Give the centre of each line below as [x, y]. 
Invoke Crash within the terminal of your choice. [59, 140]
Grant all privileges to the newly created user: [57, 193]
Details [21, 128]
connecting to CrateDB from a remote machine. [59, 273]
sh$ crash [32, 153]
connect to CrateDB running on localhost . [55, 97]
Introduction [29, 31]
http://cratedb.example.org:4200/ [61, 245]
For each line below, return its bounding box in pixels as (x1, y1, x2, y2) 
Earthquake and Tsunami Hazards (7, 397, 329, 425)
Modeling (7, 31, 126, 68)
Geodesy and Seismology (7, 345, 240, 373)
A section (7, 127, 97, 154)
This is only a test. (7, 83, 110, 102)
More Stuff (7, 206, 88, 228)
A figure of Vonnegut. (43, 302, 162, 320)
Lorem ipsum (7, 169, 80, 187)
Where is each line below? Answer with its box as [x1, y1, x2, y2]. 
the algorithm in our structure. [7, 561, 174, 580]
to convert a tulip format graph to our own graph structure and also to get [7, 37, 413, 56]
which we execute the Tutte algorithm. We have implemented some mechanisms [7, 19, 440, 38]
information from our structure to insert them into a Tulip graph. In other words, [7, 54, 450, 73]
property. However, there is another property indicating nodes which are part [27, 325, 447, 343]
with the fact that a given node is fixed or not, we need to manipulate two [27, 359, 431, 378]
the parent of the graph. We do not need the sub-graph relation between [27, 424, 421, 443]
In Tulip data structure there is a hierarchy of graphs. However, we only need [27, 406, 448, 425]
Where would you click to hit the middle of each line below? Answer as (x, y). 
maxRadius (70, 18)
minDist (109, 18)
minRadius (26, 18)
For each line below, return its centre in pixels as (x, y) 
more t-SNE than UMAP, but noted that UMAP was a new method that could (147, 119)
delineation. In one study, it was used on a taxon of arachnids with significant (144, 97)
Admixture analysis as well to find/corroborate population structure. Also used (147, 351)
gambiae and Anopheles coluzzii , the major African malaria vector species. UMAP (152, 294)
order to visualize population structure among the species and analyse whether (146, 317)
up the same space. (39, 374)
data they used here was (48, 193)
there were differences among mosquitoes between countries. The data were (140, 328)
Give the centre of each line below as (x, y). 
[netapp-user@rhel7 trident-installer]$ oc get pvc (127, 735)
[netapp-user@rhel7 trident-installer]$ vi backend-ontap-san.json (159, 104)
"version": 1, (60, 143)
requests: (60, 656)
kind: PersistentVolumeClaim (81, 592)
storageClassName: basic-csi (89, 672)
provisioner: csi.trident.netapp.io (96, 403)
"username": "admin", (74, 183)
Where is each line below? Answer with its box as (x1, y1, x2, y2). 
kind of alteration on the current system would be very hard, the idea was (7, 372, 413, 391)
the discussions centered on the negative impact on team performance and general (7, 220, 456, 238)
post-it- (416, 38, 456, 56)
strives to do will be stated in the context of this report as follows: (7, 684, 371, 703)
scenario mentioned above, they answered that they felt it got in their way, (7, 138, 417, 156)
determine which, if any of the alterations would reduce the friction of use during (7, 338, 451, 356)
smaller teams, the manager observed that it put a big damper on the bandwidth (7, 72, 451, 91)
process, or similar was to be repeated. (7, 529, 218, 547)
━━━━━━━━━━━━━━━━━━━━
Up to and including the line that contains "to convert a", restate each line of the material above word for word, beginning with its first line.

Exercise output.
Give the centre of each line below as [x, y]. 
Invoke Crash within the terminal of your choice. [59, 140]
Grant all privileges to the newly created user: [57, 193]
Details [21, 128]
connecting to CrateDB from a remote machine. [59, 273]
sh$ crash [32, 153]
connect to CrateDB running on localhost . [55, 97]
Introduction [29, 31]
http://cratedb.example.org:4200/ [61, 245]
For each line below, return its bounding box in pixels as (x1, y1, x2, y2) 
Earthquake and Tsunami Hazards (7, 397, 329, 425)
Modeling (7, 31, 126, 68)
Geodesy and Seismology (7, 345, 240, 373)
A section (7, 127, 97, 154)
This is only a test. (7, 83, 110, 102)
More Stuff (7, 206, 88, 228)
A figure of Vonnegut. (43, 302, 162, 320)
Lorem ipsum (7, 169, 80, 187)
Where is each line below? Answer with its box as [x1, y1, x2, y2]. 
the algorithm in our structure. [7, 561, 174, 580]
to convert a tulip format graph to our own graph structure and also to get [7, 37, 413, 56]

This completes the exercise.